## What to produce
Return all of the data that follows precisely, leaving every image out.
● ● ●
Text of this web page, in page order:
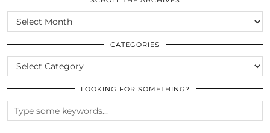
SCROLL
THE
ARCHIVES
CATEGORIES
CATEGORIES
LOOKING FOR SOMETHING?
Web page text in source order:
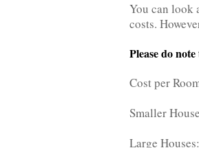
You can look
costs.
Please do
Cost per
Smaller
Large
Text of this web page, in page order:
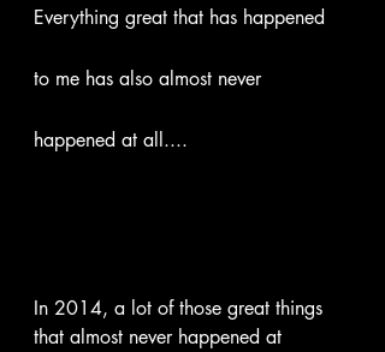
Everything great that has happened
to me has also almost never
happened at all....
In 2014, a lot of those great things
that almost never happened at
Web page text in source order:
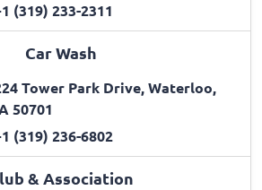
(319) 233-2311
Car Wash
Tower Park Drive, Waterloo,
50701
(319) 236-6802
& Association
● ● ●
## Result of the task
Text of this web page, in page order:
SCROLL
THE
ARCHIVES
CATEGORIES
CATEGORIES
LOOKING FOR SOMETHING?
Web page text in source order:
You can look
costs.
Please do
Cost per
Smaller
Large
Text of this web page, in page order:
Everything great that has happened
to me has also almost never
happened at all....
In 2014, a lot of those great things
that almost never happened at
Web page text in source order:
(319) 233-2311
Car Wash
Tower Park Drive, Waterloo,
50701
(319) 236-6802
& Association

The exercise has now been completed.